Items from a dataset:
━━━━━━━━━━━━━━━━

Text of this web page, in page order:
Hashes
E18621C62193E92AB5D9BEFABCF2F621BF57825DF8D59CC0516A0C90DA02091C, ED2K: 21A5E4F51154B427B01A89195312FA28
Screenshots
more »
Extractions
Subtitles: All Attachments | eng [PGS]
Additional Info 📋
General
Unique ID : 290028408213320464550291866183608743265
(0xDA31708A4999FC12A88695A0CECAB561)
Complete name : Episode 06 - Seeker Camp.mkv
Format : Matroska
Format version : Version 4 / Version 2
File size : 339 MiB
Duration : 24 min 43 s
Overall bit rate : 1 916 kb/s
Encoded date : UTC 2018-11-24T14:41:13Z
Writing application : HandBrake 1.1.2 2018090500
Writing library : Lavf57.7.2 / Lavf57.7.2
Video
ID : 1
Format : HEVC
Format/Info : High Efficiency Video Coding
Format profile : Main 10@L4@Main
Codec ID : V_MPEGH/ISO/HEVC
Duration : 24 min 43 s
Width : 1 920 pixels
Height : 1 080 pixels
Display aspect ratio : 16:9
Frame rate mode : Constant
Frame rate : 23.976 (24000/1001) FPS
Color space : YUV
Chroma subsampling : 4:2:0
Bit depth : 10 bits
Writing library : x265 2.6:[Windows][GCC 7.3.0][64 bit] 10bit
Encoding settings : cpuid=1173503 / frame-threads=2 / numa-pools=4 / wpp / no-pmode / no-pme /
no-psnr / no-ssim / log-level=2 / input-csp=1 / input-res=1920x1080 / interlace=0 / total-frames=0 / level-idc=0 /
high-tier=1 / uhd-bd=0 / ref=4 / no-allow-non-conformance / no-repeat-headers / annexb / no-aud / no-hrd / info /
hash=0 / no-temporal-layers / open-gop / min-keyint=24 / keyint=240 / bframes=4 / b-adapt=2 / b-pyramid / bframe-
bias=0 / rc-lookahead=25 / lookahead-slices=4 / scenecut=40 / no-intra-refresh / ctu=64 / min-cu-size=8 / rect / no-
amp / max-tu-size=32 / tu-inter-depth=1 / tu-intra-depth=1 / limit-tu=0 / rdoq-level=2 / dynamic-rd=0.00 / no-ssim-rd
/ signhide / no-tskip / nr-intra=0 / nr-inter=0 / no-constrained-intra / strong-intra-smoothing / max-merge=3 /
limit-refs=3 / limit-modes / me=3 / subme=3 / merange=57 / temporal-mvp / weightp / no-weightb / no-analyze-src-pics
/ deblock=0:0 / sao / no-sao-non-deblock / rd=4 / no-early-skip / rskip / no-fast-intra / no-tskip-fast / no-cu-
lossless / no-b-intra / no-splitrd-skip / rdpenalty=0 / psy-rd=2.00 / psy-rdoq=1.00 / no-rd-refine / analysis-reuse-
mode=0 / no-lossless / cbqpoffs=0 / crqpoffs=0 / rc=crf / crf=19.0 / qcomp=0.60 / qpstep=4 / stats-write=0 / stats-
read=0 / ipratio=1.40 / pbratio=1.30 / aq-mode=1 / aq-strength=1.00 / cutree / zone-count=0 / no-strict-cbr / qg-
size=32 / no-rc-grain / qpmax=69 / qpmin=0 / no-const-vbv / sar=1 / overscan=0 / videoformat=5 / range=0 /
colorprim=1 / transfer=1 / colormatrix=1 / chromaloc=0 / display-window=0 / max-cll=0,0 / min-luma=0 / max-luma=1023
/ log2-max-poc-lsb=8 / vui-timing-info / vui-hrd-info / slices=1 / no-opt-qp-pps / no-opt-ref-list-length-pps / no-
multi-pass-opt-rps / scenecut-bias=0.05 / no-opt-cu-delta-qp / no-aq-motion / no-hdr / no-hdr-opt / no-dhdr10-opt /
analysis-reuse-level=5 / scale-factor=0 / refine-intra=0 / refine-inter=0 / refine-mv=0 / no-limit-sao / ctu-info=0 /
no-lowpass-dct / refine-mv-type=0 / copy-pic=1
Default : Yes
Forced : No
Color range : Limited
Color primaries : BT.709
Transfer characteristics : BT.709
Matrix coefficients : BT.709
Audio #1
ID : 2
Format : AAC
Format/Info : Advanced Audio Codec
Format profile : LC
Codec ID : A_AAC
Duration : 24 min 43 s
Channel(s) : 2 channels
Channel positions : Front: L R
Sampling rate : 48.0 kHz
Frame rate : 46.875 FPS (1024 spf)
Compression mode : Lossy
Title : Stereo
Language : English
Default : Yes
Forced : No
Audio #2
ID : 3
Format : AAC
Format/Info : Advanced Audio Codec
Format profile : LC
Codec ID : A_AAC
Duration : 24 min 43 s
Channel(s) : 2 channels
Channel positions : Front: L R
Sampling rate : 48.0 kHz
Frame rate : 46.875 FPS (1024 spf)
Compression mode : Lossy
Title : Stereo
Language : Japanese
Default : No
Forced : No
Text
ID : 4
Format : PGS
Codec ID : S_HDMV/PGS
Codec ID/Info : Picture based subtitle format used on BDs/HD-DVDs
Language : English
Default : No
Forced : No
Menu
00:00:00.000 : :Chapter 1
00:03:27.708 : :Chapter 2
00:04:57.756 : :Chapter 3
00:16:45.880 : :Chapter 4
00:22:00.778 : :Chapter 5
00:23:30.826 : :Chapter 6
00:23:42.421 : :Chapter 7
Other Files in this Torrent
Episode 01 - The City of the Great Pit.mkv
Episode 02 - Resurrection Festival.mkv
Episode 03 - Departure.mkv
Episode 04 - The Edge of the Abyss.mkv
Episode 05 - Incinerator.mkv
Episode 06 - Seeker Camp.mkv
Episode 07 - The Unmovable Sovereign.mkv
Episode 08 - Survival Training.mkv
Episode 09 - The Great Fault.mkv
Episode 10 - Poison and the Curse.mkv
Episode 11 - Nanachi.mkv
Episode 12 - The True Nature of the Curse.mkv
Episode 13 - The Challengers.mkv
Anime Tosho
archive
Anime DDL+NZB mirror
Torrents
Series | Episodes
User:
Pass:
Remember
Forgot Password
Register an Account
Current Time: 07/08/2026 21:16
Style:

━━━━━━━━━━━━━━━━

### Directions for this task
A verbatim transcription is needed of the lines above, starting at the line with "Frame rate : 23.976 (24000/1001) FPS" and ending at the line with "no-psnr / no-ssim", both included, and of nothing else.

### Answer to the exercise
Frame rate : 23.976 (24000/1001) FPS
Color space : YUV
Chroma subsampling : 4:2:0
Bit depth : 10 bits
Writing library : x265 2.6:[Windows][GCC 7.3.0][64 bit] 10bit
Encoding settings : cpuid=1173503 / frame-threads=2 / numa-pools=4 / wpp / no-pmode / no-pme /
no-psnr / no-ssim / log-level=2 / input-csp=1 / input-res=1920x1080 / interlace=0 / total-frames=0 / level-idc=0 /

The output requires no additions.